Лет восемь она не говорила мне этого, а сейчас повторила дважды за пять минут. Я смотрю, как ее фигурка удаляется под сводом, ступает на лестницу, ведущую к выходу, возвращается в свою жизнь без меня. Я ожидал всего, только не такого поворота. Она прилюдно заявила, что я — не я, а на самом деле это она стала другой. Кроме внешности и духов, в ней нет ничего от женщины, с которой я прожил десять лет.
Я нашариваю в кармане монетку, бросаю ее в автомат, пью кока-колу, зажмурившись, маленькими глотками. Чего же она добивается? Хочет нейтрализовать меня, заморочить, разжалобить? Она так и оставила все недосказанным, не привела ни одного внятного довода, не дала мне в руки ни одной ниточки, ничем не подкрепила ни одного из своих утверждений; она ограничилась намеками, не дала себе труда убедить меня, просто вернула мне эхо моих же гипотез и велела затаиться. Только одно показалось мне вполне искренним: выражение братской дружбы в ее глазах, совершенно ни на чем не основанное.
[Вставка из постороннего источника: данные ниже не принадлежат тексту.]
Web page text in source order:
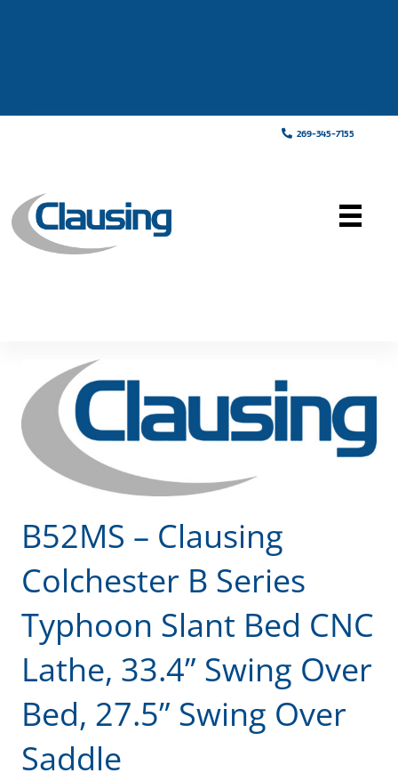
269-345-7155
B52MS – Clausing
Colchester B Series
Typhoon Slant Bed CNC
Lathe, 33.4” Swing Over
Bed, 27.5” Swing Over
Saddle

Секретарша попросила меня немного подождать. Вот уже четверть часа я сижу между металлической скульптурой и висящим в рамке под стеклом запретом некоей марки сигарет, с цифрами прибылей и ущерба, выделенными желтым.
Детектив выходит из своего кабинета, провожая клиента, возвращается, извиняется перед человеком, пришедшим после меня: через три минуты он будет к его услугам. Кивком приглашает меня войти.
Я покидаю приемную с предчувствием, которое подтверждается, как только лысый сыщик в черной тенниске садится за стол. Он извлекает папку из стопки по левую руку, открывает ее и произносит без всякого выражения:
— Вы не существуете.
Я выдерживаю его взгляд, сглотнув пересохшим ртом. Он раскладывает перед собой документы и продолжает:
— С чего начать? С вашего рождения? Никакой Мартин Харрис не родился 9 сентября 1960 года.